### TASK DIRECTIONS
Copy every line of the data that includes the string "also".

[Data entries]
=== Section Start ===

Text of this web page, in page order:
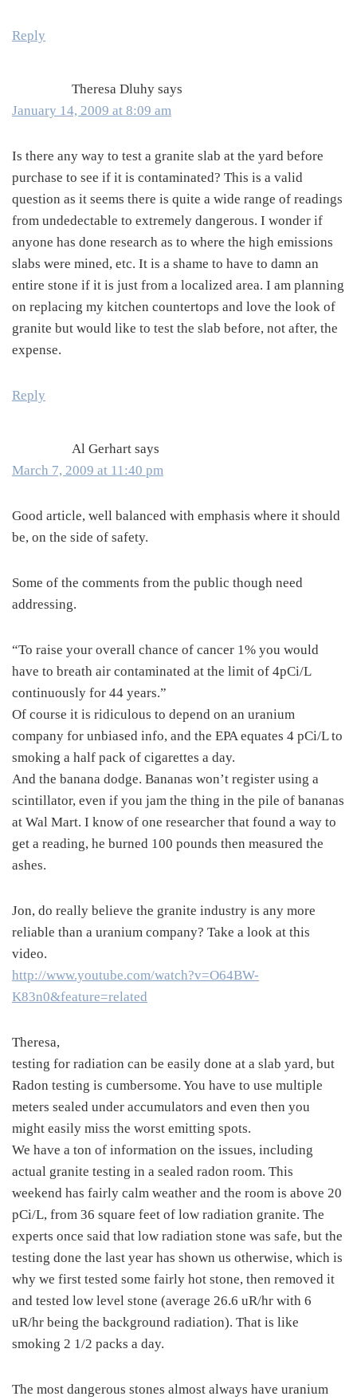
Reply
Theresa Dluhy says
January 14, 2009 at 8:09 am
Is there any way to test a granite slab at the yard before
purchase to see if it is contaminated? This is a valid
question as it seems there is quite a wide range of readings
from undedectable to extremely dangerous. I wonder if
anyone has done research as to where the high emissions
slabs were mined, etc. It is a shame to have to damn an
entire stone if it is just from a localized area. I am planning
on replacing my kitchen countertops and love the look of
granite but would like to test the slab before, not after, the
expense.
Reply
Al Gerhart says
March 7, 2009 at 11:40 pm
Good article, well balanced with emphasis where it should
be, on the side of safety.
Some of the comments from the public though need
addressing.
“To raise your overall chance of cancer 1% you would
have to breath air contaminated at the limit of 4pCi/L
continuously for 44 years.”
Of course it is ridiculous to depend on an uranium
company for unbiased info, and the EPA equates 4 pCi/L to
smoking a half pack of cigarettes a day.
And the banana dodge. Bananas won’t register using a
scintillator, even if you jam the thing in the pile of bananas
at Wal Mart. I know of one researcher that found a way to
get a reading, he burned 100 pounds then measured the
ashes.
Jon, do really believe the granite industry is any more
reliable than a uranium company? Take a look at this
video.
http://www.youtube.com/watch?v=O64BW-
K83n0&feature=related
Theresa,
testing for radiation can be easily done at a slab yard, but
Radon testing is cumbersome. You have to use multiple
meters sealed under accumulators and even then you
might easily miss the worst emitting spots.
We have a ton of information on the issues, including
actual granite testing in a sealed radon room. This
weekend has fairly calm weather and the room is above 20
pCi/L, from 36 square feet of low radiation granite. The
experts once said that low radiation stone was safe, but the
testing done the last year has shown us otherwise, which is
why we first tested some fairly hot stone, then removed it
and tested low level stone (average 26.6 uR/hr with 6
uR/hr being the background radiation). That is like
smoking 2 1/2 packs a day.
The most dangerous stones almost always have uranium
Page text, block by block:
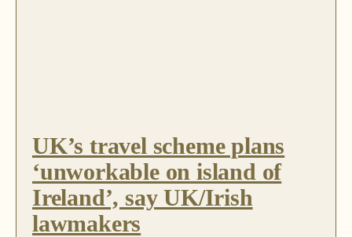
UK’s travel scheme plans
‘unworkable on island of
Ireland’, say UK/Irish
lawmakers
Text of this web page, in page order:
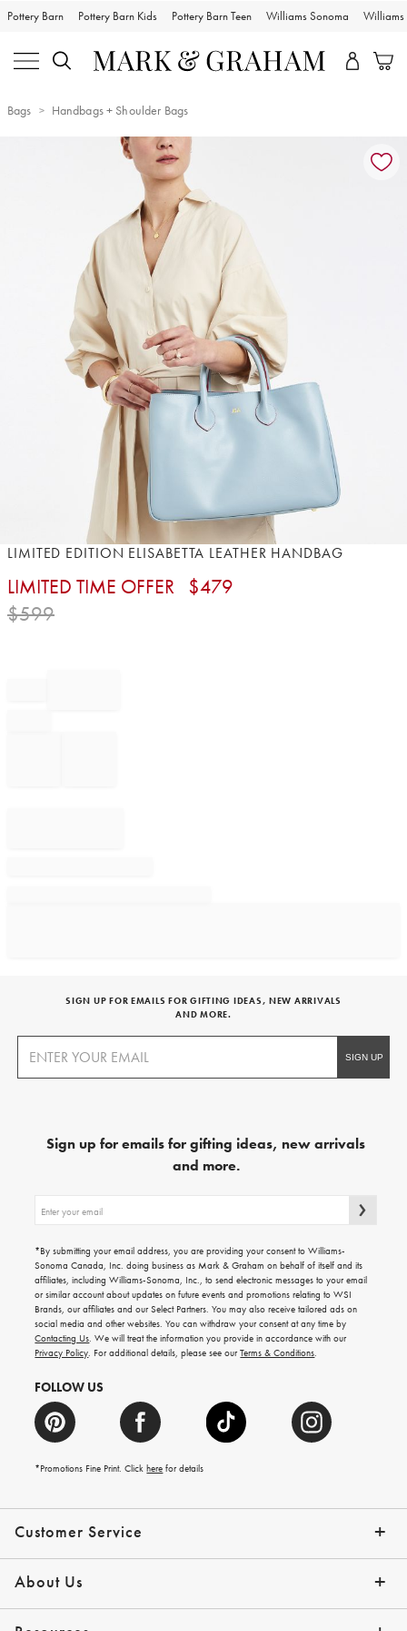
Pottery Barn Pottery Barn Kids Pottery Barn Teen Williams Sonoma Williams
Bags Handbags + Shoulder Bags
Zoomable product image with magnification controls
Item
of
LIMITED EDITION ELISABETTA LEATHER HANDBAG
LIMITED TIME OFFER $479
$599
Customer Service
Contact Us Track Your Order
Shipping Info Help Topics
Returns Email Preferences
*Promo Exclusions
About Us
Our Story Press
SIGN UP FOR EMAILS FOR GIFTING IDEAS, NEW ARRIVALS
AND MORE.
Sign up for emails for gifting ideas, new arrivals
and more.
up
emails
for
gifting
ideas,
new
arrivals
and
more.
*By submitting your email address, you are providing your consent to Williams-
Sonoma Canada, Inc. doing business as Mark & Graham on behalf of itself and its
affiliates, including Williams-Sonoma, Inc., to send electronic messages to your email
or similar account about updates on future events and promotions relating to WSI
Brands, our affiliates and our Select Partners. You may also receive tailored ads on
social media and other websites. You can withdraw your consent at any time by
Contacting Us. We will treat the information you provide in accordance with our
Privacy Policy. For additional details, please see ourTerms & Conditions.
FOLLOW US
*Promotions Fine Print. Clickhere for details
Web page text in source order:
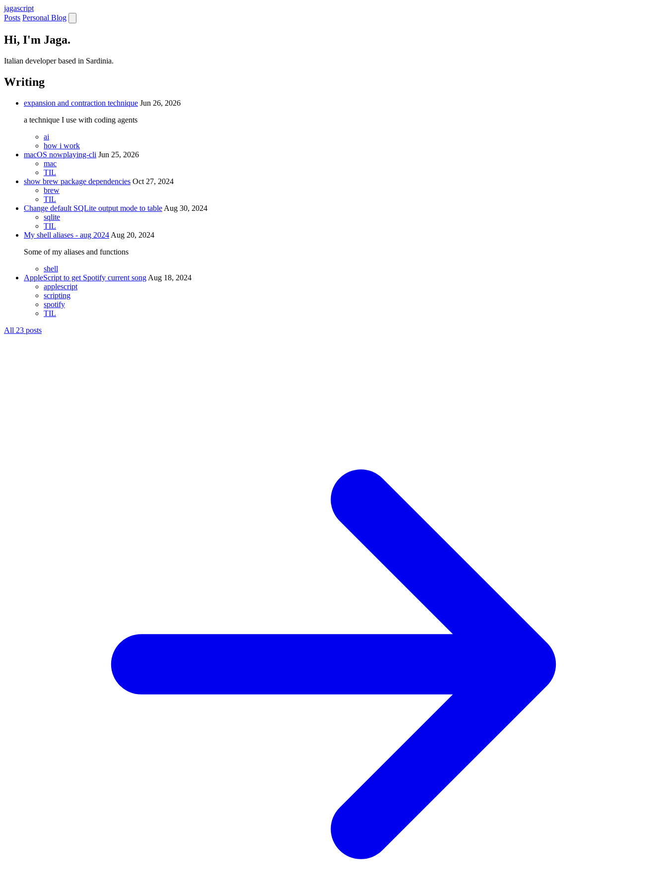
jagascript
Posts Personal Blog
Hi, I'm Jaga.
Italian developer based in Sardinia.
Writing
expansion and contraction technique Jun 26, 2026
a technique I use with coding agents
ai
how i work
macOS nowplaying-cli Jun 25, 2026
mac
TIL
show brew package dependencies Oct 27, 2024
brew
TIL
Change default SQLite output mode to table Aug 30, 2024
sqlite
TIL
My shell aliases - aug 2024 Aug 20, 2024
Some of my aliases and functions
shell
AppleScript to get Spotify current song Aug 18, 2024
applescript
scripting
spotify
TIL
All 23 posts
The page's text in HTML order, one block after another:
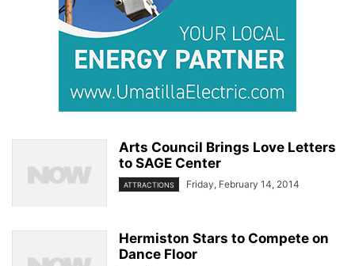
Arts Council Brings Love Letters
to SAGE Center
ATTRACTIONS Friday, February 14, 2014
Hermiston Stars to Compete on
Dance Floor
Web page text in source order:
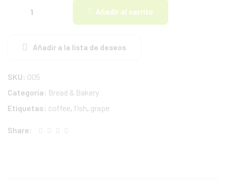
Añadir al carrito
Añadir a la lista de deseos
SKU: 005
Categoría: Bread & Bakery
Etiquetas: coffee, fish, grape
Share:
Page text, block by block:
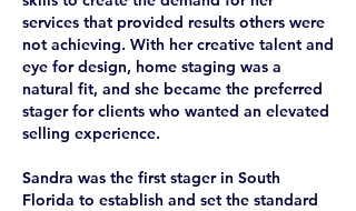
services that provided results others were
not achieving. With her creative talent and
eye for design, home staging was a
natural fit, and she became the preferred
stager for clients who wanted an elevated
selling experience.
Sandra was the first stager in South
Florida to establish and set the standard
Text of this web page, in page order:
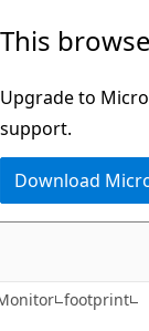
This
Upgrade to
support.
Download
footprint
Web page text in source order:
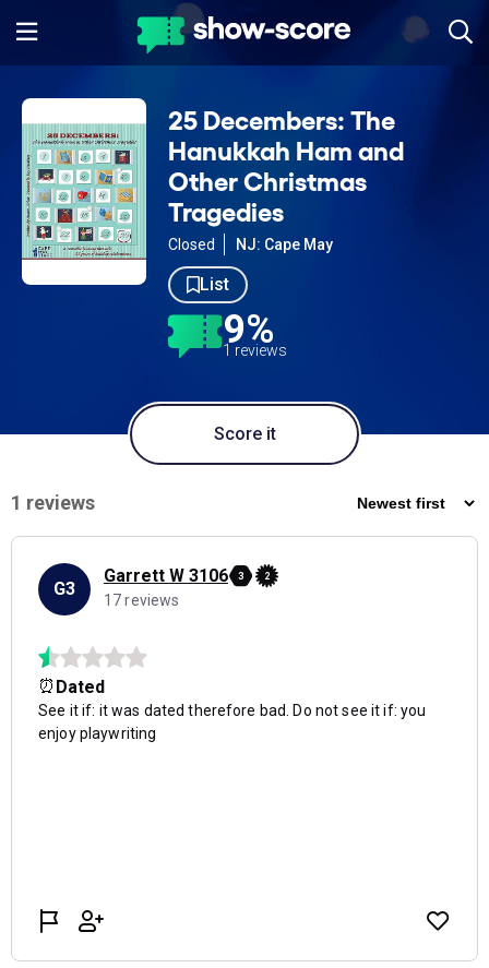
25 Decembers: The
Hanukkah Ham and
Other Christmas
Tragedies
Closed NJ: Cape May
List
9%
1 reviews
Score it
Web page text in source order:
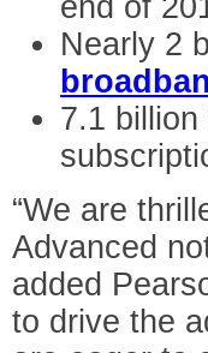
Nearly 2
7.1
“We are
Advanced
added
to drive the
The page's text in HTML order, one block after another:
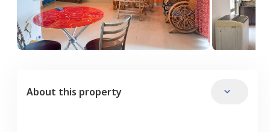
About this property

=== Section End ===
=== Section Start ===

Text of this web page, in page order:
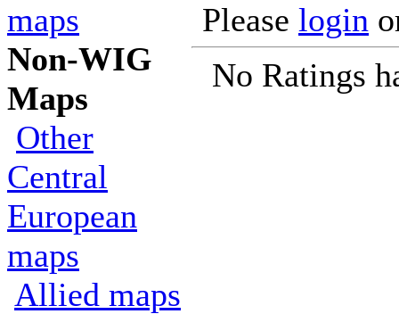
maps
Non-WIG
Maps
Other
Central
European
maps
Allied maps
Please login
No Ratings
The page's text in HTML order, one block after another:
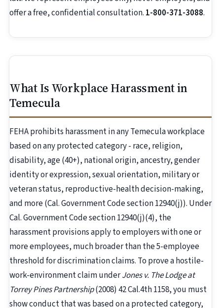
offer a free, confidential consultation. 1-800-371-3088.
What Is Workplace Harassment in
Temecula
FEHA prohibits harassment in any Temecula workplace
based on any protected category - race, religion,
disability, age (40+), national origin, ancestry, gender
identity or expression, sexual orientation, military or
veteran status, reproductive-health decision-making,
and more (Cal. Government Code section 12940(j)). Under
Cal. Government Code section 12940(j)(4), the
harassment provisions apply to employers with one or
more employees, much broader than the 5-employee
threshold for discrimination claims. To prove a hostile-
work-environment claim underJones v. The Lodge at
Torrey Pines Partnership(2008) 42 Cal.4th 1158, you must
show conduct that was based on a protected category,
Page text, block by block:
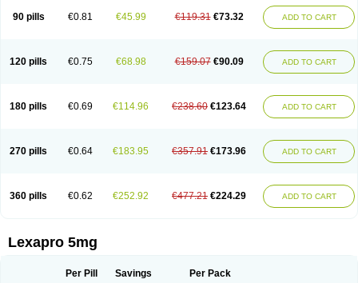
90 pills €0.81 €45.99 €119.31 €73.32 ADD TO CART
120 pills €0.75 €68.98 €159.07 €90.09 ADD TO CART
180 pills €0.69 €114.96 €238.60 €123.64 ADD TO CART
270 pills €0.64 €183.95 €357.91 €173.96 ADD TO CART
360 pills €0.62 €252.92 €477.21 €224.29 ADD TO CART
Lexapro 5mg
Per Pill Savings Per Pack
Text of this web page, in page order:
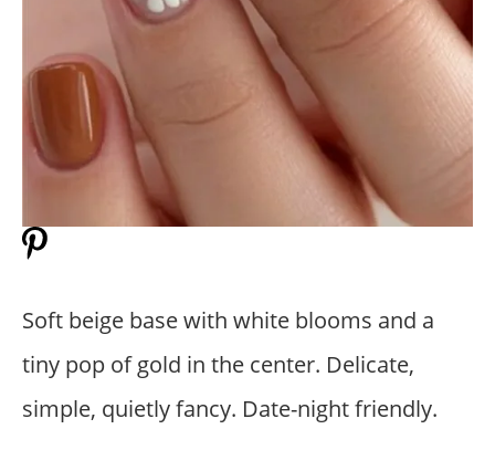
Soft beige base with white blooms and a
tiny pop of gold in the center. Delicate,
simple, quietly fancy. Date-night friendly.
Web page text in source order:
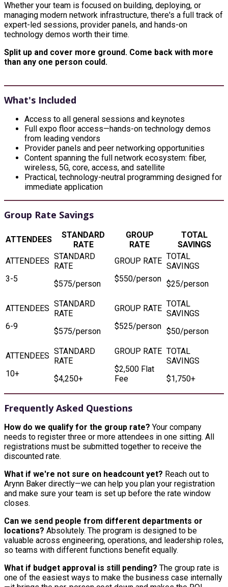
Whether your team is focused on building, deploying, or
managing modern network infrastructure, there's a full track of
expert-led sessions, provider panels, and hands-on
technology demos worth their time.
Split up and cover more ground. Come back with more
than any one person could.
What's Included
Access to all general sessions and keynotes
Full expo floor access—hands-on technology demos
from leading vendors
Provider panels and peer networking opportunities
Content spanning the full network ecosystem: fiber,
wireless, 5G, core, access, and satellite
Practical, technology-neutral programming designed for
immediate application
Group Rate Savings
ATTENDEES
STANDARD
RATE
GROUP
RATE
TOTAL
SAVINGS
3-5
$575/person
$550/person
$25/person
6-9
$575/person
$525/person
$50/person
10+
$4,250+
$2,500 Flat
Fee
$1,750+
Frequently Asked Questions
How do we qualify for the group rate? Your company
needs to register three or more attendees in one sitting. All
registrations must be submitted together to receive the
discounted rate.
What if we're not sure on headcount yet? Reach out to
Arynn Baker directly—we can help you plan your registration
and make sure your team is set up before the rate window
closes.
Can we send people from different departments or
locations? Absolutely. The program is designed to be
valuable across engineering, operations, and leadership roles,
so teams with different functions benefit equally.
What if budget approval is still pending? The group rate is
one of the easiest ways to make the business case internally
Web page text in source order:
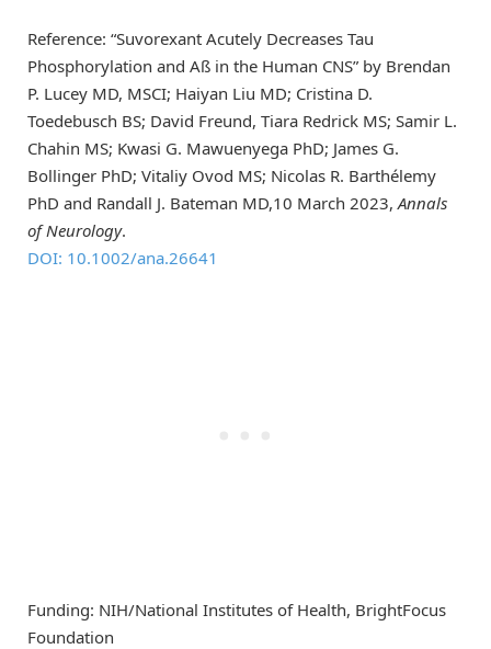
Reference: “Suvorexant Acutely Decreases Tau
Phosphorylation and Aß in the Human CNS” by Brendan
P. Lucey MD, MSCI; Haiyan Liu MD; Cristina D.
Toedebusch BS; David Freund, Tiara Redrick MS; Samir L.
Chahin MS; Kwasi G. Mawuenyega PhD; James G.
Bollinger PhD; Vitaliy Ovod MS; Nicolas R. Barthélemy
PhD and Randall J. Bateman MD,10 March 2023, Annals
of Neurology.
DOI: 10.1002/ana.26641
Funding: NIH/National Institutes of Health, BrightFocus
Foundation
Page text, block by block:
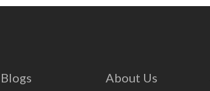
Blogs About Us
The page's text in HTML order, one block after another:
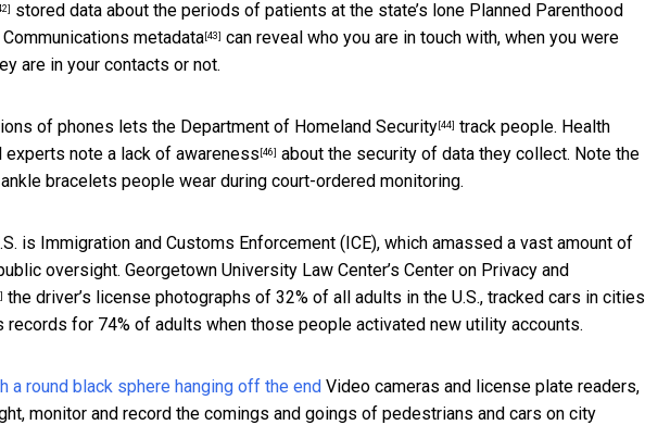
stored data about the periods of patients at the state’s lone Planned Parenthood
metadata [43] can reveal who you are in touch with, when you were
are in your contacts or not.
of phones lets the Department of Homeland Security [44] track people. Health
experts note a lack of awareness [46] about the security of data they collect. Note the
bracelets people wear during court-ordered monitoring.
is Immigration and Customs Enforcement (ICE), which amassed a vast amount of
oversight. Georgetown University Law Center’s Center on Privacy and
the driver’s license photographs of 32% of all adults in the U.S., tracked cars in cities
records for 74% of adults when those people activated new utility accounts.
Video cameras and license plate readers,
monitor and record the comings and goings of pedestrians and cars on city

=== Section End ===
=== Section Start ===

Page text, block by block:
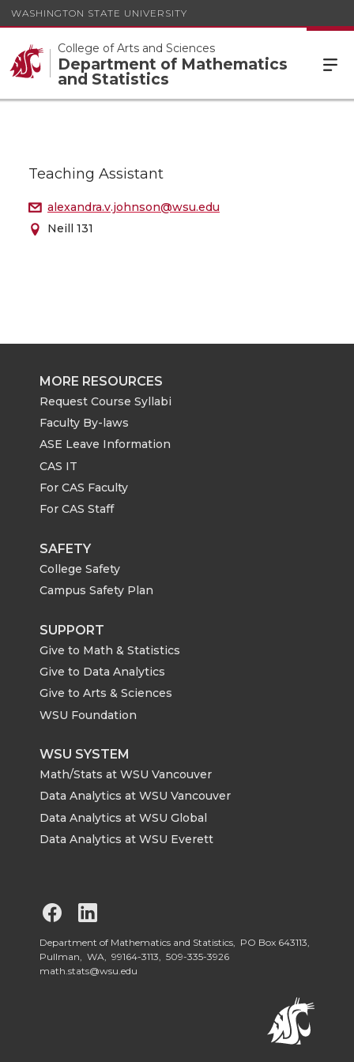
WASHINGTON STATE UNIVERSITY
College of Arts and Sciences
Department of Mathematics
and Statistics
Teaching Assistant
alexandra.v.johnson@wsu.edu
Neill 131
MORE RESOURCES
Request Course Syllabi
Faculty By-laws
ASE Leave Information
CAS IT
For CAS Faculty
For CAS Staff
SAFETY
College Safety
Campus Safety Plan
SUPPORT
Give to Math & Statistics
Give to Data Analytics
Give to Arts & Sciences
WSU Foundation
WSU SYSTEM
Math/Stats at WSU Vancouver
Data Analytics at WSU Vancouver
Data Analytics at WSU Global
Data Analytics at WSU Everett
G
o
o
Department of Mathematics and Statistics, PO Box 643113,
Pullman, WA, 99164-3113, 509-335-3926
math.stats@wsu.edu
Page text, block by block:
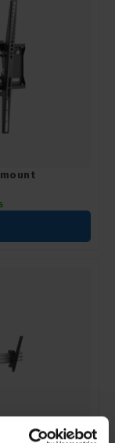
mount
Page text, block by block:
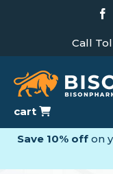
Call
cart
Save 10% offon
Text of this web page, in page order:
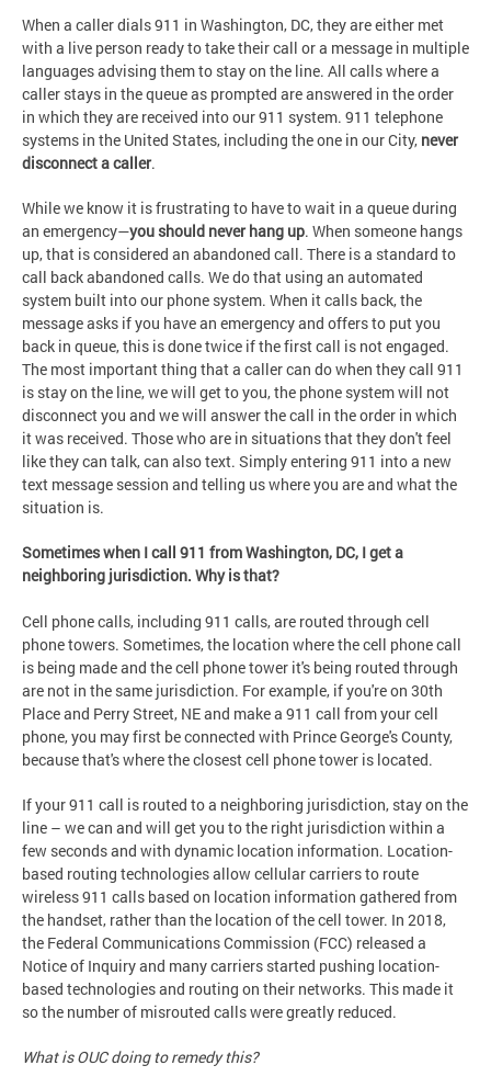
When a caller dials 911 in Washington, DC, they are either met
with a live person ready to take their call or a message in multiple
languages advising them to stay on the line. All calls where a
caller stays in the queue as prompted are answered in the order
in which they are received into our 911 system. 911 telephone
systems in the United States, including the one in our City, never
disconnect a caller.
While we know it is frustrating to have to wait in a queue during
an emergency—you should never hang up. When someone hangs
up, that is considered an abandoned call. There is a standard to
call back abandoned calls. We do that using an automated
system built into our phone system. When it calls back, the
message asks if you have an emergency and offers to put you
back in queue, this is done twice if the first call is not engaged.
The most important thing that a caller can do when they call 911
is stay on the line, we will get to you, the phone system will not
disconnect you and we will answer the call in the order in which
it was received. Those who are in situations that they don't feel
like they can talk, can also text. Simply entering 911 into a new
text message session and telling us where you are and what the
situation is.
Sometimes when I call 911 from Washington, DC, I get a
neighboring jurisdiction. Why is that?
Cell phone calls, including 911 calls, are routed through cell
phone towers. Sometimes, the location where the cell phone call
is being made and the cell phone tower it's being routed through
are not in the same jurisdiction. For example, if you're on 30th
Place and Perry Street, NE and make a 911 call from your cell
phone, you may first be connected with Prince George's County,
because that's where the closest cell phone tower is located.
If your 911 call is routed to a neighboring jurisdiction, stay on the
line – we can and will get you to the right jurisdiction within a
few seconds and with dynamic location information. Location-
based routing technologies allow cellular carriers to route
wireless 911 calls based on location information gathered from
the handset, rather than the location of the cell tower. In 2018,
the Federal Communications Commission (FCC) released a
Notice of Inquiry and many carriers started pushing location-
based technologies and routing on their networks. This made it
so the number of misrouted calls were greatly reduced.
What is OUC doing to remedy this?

=== Section End ===

### EXPECTED ANSWER
Brands, our affiliates and our Select Partners. You may also receive tailored ads on
like they can talk, can also text. Simply entering 911 into a new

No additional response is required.